- _Brief_:
Exactly the lines from the start of the data below through the line containing "and objectives. [100, 285]" must be returned, and no others.

- _Data shown_:
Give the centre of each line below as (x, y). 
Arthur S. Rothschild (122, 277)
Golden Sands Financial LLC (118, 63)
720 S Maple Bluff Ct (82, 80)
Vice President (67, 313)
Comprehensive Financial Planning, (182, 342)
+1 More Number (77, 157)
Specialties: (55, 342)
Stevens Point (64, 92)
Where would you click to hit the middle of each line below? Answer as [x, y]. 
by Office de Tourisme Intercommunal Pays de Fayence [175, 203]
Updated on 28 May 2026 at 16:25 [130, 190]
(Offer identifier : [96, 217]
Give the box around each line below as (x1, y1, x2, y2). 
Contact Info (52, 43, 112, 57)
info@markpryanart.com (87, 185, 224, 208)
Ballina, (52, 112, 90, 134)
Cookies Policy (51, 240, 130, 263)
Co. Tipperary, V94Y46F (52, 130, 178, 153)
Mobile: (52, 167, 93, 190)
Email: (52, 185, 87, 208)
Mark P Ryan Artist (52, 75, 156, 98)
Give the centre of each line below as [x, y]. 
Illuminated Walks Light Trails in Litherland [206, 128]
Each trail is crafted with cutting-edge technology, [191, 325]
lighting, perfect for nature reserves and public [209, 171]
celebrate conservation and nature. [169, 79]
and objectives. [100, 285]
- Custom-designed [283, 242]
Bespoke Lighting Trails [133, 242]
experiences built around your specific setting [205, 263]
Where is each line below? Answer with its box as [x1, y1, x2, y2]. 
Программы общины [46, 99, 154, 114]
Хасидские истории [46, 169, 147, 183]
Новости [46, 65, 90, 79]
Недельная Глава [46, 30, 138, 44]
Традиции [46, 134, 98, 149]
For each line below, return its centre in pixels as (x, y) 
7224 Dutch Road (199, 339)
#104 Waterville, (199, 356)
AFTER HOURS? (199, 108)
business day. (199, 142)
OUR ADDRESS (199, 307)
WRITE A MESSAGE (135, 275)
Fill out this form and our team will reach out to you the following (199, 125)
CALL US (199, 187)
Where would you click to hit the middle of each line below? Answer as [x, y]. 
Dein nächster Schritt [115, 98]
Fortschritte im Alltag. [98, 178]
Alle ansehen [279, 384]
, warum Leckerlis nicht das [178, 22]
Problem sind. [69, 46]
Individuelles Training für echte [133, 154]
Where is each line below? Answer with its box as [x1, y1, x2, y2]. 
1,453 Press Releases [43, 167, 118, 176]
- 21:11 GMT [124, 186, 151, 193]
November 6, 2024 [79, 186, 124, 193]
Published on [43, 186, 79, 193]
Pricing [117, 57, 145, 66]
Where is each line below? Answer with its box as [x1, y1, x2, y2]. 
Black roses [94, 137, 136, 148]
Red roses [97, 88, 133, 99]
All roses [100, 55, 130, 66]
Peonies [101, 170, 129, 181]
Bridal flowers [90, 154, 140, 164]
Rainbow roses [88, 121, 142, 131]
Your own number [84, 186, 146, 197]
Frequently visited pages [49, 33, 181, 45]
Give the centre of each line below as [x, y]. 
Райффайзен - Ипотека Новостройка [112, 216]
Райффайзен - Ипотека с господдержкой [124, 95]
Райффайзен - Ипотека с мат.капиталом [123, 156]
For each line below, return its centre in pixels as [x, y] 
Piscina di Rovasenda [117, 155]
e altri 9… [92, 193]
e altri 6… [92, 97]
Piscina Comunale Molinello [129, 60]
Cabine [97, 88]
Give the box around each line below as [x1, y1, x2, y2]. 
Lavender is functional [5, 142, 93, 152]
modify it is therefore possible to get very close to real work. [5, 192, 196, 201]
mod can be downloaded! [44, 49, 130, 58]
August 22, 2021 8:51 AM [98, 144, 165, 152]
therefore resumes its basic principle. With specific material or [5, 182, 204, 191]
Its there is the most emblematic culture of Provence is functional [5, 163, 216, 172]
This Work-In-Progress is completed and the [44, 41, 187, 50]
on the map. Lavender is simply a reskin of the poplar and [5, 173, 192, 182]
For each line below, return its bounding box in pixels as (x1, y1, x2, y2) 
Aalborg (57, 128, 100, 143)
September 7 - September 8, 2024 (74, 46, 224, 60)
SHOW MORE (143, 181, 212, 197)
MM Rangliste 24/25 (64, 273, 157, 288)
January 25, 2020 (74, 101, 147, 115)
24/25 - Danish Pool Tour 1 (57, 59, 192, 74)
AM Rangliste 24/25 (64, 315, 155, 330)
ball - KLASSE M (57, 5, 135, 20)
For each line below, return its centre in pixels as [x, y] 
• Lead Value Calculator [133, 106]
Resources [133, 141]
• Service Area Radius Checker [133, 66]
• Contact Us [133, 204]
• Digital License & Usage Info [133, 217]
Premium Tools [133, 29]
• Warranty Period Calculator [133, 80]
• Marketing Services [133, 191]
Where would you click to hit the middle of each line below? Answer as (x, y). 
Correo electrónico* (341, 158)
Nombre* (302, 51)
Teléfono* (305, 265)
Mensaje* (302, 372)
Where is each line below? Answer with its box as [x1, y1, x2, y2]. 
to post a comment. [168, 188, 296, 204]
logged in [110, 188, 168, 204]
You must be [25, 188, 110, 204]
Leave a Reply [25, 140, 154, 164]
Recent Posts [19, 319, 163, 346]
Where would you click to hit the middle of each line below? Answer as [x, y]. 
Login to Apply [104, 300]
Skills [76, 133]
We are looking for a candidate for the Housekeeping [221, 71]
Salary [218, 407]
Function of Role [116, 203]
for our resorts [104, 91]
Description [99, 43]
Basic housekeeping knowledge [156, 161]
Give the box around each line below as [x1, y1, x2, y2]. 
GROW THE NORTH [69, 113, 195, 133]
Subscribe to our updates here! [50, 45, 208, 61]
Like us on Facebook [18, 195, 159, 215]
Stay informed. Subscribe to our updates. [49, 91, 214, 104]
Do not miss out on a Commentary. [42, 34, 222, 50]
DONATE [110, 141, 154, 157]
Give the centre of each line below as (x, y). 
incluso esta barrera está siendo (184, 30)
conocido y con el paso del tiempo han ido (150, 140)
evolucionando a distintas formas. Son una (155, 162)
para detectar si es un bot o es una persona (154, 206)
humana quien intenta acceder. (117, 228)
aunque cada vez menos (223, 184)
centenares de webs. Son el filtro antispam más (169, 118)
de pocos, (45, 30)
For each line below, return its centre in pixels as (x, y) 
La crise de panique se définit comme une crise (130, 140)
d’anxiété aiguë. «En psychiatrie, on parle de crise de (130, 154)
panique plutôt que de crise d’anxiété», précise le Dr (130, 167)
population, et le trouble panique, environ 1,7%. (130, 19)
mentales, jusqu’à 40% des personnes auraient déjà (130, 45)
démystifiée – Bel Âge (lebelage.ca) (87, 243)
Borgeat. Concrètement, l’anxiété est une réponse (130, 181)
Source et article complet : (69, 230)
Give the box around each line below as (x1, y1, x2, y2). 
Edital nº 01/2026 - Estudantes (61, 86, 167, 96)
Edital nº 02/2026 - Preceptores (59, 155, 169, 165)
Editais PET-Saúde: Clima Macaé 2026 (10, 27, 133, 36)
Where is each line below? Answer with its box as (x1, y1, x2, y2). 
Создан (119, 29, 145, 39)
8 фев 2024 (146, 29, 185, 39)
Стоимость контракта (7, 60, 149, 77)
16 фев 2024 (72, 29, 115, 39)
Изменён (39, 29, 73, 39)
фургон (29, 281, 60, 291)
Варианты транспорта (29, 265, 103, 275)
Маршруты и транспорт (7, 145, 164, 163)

- _Written answer_:
Give the centre of each line below as (x, y). 
Arthur S. Rothschild (122, 277)
Golden Sands Financial LLC (118, 63)
720 S Maple Bluff Ct (82, 80)
Vice President (67, 313)
Comprehensive Financial Planning, (182, 342)
+1 More Number (77, 157)
Specialties: (55, 342)
Stevens Point (64, 92)
Where would you click to hit the middle of each line below? Answer as [x, y]. 
by Office de Tourisme Intercommunal Pays de Fayence [175, 203]
Updated on 28 May 2026 at 16:25 [130, 190]
(Offer identifier : [96, 217]
Give the box around each line below as (x1, y1, x2, y2). 
Contact Info (52, 43, 112, 57)
info@markpryanart.com (87, 185, 224, 208)
Ballina, (52, 112, 90, 134)
Cookies Policy (51, 240, 130, 263)
Co. Tipperary, V94Y46F (52, 130, 178, 153)
Mobile: (52, 167, 93, 190)
Email: (52, 185, 87, 208)
Mark P Ryan Artist (52, 75, 156, 98)
Give the centre of each line below as [x, y]. 
Illuminated Walks Light Trails in Litherland [206, 128]
Each trail is crafted with cutting-edge technology, [191, 325]
lighting, perfect for nature reserves and public [209, 171]
celebrate conservation and nature. [169, 79]
and objectives. [100, 285]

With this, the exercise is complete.